The goal of the project is to deliver a virtual exposition application.

This project has been developed by Marcelo Duarte as way to demo the implementation of some modern web technologies, such as Objected Oriented PHP, CSS3 and HTML5.

Technical Objective

Allow companies to book their place in virtual expositions in different exposition events.

Companies will choose from available events the one they want to take place in, then they will choose their stand within the exposition hall from a map and finally they will receive a report about the users who visited their stand on the event after it is over.

Where you Are

This readme.md file has been placed under exposition/ directory, which is the root dir of the application.

How the Application Works

  • The Use Case UML Diagram below can give you a glimpse of how the app works.

Use Case

Development Environment

  • Back-end

  • Front-end

Configuring Environment

Considering that you already have a stable version of all tools listed above in the section Back-end, and that your PHP version is >= 5.5.9, with OpenSSL PHP Extension, PDO PHP Extension Mbstring PHP Extension and Tokenizer PHP Extension. If installing PHP may sound challenging you could also try Laravel HomeStead:

  1. Open a Terminal window in your system and execute the commands below to create an empty Laravel application and enter inside of the directory:

    laravel new exposition
    cd exposition

    The command above will create a directory called exposition containing all required Laravel files and respective dependencies.

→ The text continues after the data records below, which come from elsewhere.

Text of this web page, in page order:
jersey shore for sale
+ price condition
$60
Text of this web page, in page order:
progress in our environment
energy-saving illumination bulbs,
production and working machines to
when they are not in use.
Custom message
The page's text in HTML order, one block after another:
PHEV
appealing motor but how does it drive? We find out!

  2. Once the Laravel application has been installed, we can then create our schema in the MySQL database with the command below:

    CREATE DATABASE IF NOT EXISTS `exponow` DEFAULT CHARACTER SET utf8 COLLATE utf8_general_ci;

    The command above will create an empty schema called exposition.

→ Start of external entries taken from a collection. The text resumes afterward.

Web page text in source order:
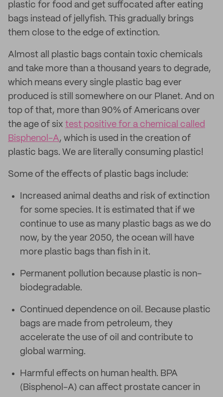
plastic for food and get suffocated after eating
bags instead of jellyfish. This gradually brings
them close to the edge of extinction.
Almost all plastic bags contain toxic chemicals
and take more than a thousand years to degrade,
which means every single plastic bag ever
produced is still somewhere on our Planet. And on
top of that, more than 90% of Americans over
the age of six test positive for a chemical called
Bisphenol-A, which is used in the creation of
plastic bags. We are literally consuming plastic!
Some of the effects of plastic bags include:
Increased animal deaths and risk of extinction
for some species. It is estimated that if we
continue to use as many plastic bags as we do
now, by the year 2050, the ocean will have
more plastic bags than fish in it.
Permanent pollution because plastic is non-
biodegradable.
Continued dependence on oil. Because plastic
bags are made from petroleum, they
accelerate the use of oil and contribute to
global warming.
Harmful effects on human health. BPA
(Bisphenol-A) can affect prostate cancer in

  3. Now that the database schema for the application is ready, we need to configure our application to operate with it:

    1. Open the file .env find the following parameters (DB_DATABASE, DB_USERNAME, DB_PASSWORD) and change them accordingly with your database credentials:

      DB_DATABASE=exposition
      DB_USERNAME=< your database username >
      DB_PASSWORD=< your username password >

      Important: the user informed above must have privileges to create/drop tables in the schema of our application exposition. During the development we have used the default MySQL user root.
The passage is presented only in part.